Thanks to AI, Nvidia will make you listen to sounds never heard before

Tuesday 26th November 2024 12:07 PM

A team of generative AI researchers at Nvidia has created a veritable audio Swiss army knife, which allows users to control audio output simply using a text command.

While some AI models can compose a song or modify a voice, none have the dexterity of this new model.

Baptized Fugatto (abbreviation of Foundational Generative Audio Transformer Opus 1)it generates or transforms any mixture of music, voices and sounds described using text commands using any combination of texts and audio files.

Imagine a meowing trumpet!

For example, it can create a sample of music from text, remove or add instruments to an existing song, change the emphasis or emotion of a voice – and even allow people to produce sounds that they have never heard before.

Nvidia says its new AI music editor can create “never-heard-before sounds,” like a meowing trumpet. The tool, called Fugatto, is capable of generating music, sounds and speech from text and audio input that it has never been trained on.

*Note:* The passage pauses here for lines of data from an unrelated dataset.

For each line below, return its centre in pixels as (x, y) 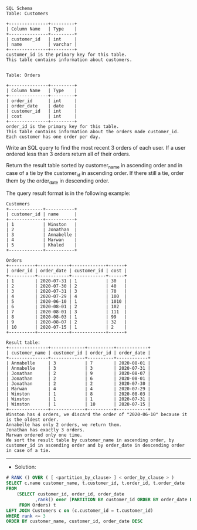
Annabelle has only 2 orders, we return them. (64, 425)
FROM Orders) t (38, 505)
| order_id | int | (42, 101)
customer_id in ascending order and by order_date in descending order (95, 445)
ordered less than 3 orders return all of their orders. (68, 154)
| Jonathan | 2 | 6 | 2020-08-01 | (78, 379)
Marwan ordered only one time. (44, 435)
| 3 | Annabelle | (42, 235)
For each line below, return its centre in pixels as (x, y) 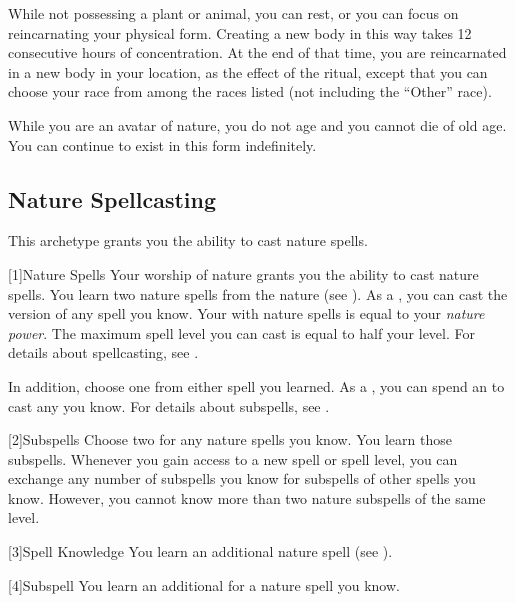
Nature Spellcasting (112, 198)
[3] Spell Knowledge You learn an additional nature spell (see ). (200, 551)
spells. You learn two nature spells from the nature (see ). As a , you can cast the (258, 293)
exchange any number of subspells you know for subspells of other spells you (242, 478)
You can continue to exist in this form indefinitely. (162, 144)
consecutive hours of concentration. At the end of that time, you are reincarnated (257, 52)
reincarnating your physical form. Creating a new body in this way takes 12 (240, 32)
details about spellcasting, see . (103, 352)
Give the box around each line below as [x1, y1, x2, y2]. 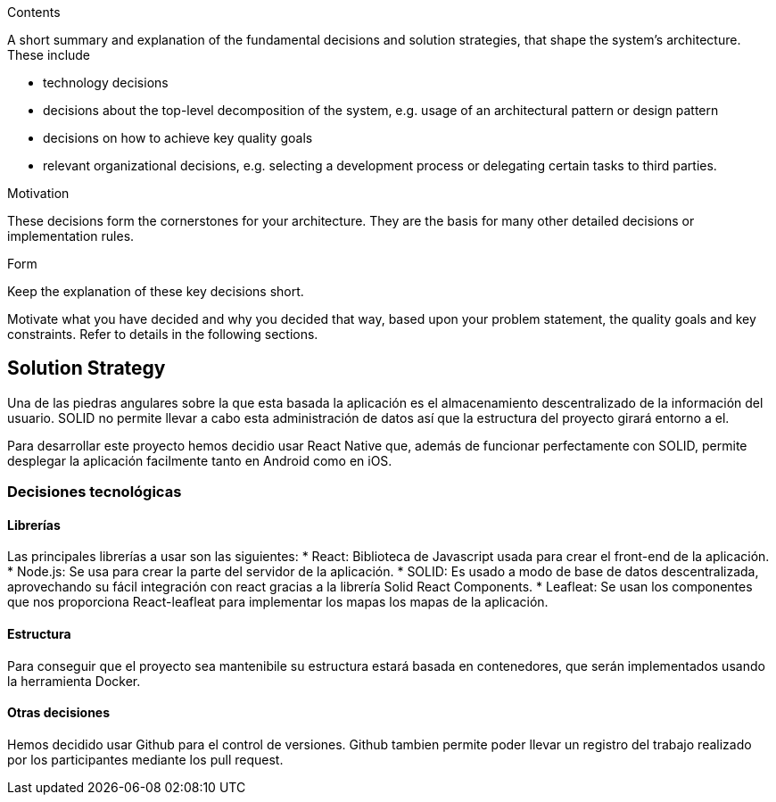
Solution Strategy [7, 357, 166, 380]
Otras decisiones [7, 705, 111, 721]
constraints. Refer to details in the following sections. [7, 327, 318, 342]
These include [7, 47, 91, 62]
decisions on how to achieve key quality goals [43, 130, 313, 145]
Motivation [7, 186, 70, 201]
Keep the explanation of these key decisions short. [7, 284, 304, 299]
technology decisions [43, 75, 169, 90]
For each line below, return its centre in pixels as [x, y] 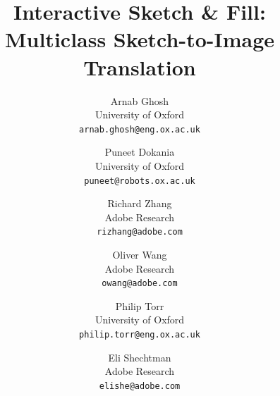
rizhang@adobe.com [140, 232]
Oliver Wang [140, 255]
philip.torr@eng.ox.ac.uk [140, 335]
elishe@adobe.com [140, 386]
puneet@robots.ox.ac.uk [140, 181]
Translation [140, 67]
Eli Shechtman [140, 357]
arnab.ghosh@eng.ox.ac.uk [140, 129]
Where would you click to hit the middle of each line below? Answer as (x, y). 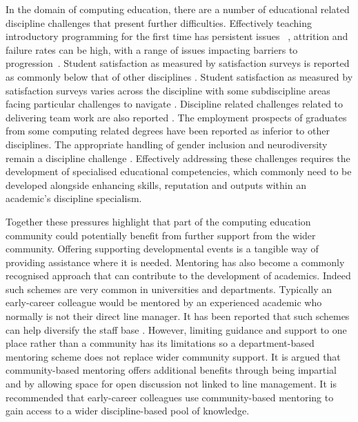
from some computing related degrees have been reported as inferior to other (168, 131)
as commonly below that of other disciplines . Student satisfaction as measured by (179, 76)
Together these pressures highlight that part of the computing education (158, 221)
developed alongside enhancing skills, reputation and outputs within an (156, 184)
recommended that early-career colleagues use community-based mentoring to (170, 397)
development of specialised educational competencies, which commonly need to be (179, 171)
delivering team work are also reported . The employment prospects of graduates (176, 117)
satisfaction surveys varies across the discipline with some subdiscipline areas (168, 90)
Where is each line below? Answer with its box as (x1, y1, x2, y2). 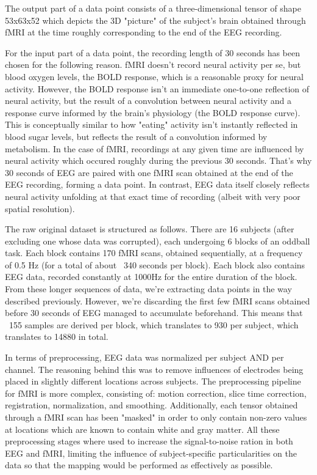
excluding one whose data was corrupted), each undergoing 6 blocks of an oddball (5, 234, 310, 247)
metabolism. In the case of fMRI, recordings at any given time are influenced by (5, 142, 304, 155)
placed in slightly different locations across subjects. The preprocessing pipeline (5, 375, 301, 388)
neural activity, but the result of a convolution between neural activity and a (5, 94, 292, 107)
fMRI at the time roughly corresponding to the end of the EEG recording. (5, 26, 282, 39)
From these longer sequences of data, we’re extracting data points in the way (5, 282, 292, 295)
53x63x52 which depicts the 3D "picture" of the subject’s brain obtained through (5, 13, 306, 26)
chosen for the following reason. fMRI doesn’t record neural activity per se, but (5, 58, 301, 71)
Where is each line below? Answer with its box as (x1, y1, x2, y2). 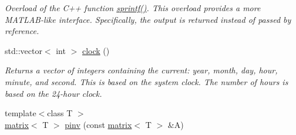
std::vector (5, 44, 42, 56)
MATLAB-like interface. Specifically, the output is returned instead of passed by (5, 13, 291, 25)
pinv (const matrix (65, 118, 132, 130)
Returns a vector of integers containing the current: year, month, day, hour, (5, 64, 278, 76)
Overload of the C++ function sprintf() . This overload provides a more (5, 2, 261, 14)
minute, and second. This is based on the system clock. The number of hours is (5, 75, 288, 87)
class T (47, 107, 73, 119)
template (5, 107, 36, 119)
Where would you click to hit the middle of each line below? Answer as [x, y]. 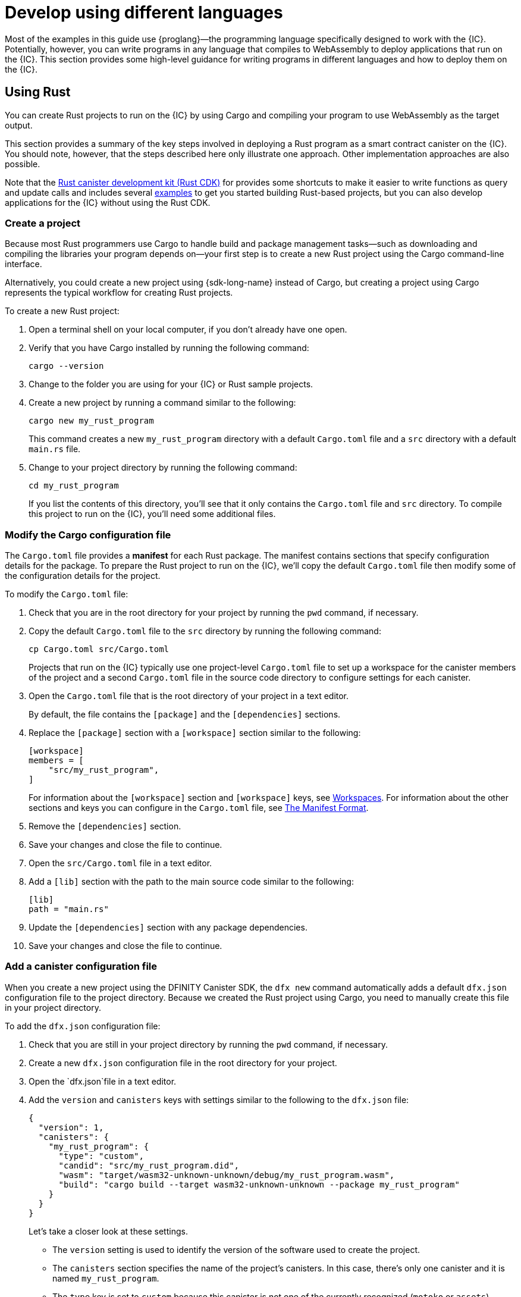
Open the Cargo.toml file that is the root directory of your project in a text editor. [189, 696]
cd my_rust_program [74, 486]
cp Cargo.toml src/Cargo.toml [99, 649]
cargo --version [66, 366]
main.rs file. [55, 449]
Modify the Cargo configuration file [88, 535]
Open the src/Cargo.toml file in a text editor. [120, 863]
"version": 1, [71, 1127]
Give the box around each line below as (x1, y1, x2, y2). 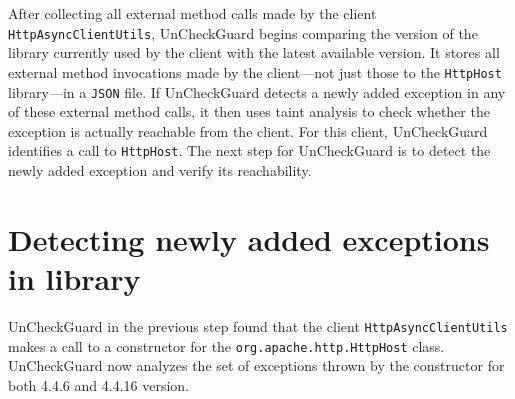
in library (8, 257, 141, 298)
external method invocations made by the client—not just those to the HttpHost (8, 61, 502, 82)
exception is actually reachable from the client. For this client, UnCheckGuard (8, 120, 488, 141)
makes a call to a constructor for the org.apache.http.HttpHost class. (8, 335, 445, 356)
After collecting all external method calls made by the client (8, 3, 377, 23)
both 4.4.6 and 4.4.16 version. (8, 374, 189, 395)
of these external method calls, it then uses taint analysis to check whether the (8, 101, 490, 122)
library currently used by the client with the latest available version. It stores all (8, 42, 500, 63)
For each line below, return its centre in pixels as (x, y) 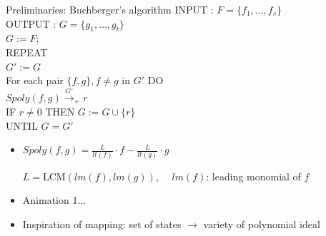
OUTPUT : (31, 23)
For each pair (35, 80)
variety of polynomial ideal (262, 224)
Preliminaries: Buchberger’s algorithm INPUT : (110, 9)
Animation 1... (54, 200)
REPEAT (27, 52)
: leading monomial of (253, 176)
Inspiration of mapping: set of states (102, 224)
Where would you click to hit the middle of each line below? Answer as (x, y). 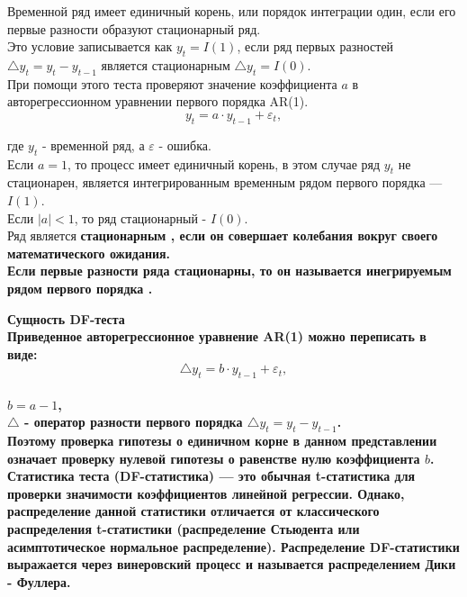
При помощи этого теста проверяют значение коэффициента (172, 83)
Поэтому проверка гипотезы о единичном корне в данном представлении (222, 441)
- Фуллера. (39, 581)
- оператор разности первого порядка (133, 422)
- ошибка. (185, 145)
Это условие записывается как (90, 46)
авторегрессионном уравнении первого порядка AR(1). (158, 101)
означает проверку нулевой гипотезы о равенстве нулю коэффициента (214, 458)
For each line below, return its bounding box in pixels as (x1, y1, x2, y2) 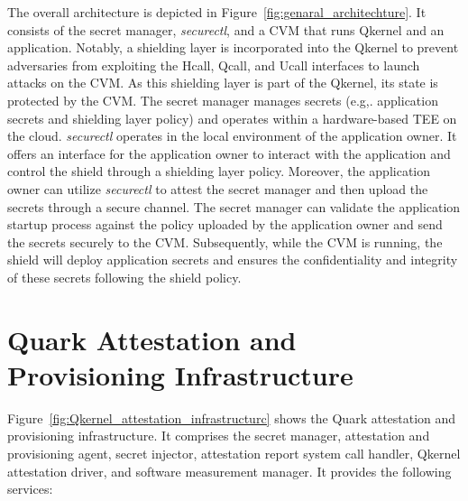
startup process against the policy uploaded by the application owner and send (7, 215, 443, 234)
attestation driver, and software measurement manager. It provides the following (7, 461, 452, 480)
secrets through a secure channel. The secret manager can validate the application (7, 197, 461, 216)
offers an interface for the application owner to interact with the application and (7, 144, 451, 162)
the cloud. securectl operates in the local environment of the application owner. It (7, 126, 457, 145)
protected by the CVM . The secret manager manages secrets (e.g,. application (7, 90, 438, 109)
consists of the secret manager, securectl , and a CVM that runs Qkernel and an (7, 20, 445, 39)
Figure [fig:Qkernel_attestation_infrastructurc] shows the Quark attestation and (7, 408, 456, 427)
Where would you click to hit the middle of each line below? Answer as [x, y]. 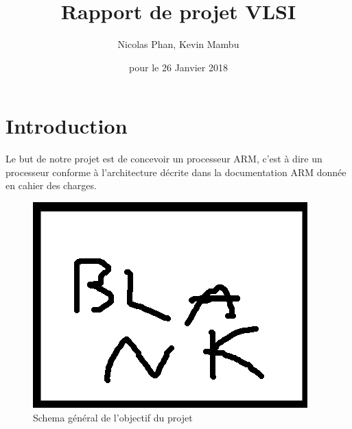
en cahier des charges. [51, 185]
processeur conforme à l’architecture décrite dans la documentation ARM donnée [176, 172]
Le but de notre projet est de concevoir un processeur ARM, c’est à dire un [164, 159]
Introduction [67, 126]
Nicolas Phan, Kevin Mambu [178, 44]
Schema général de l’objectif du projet [113, 417]
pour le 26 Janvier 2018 [178, 67]
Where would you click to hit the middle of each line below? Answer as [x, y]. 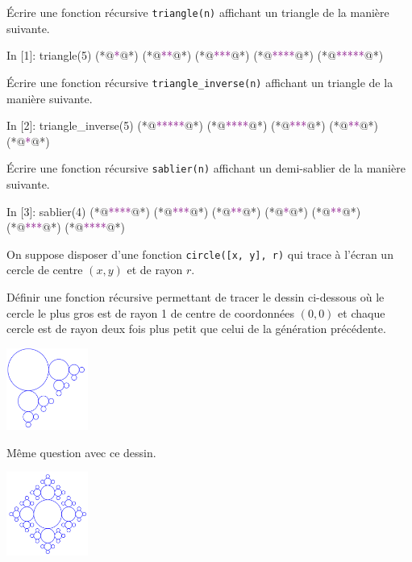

Screenshot of a simple text command to create crazy melodies!

Nvidia (YouTube)

Or a saxophone that screams, barks, then electronic music with barking dogs

As shown in the video below, this allows Fugatto to compose songs based on completely whimsical prompts, such as “Create a saxophone that howls, barks, then electronic music with dogs barking” (2 min 38 s).

It can even transform the sound of a person’s voice, changing their accent or giving it a different tone, such as angry or calm. It’s also possible to edit music, as Fugatto can isolate vocals in a song, add instruments, and even change a melody by replacing a piano with an opera singer.

There are already several other AI audio tools, but they cannot create completely new and unique sounds, as shown in this comparison table in a document published by Nvidia.

Comparison of the Fugatto audio generator with its competitors

Nvidia

To create Fugatto, Nvidia researchers had to gather a dataset containing millions of audio samples. They then created instructions “that significantly expanded the range of tasks the model could perform, while achieving more accurate performance and enabling new tasks without requiring additional data.”

Nvidia does not say when – or if – the tool will be widely available.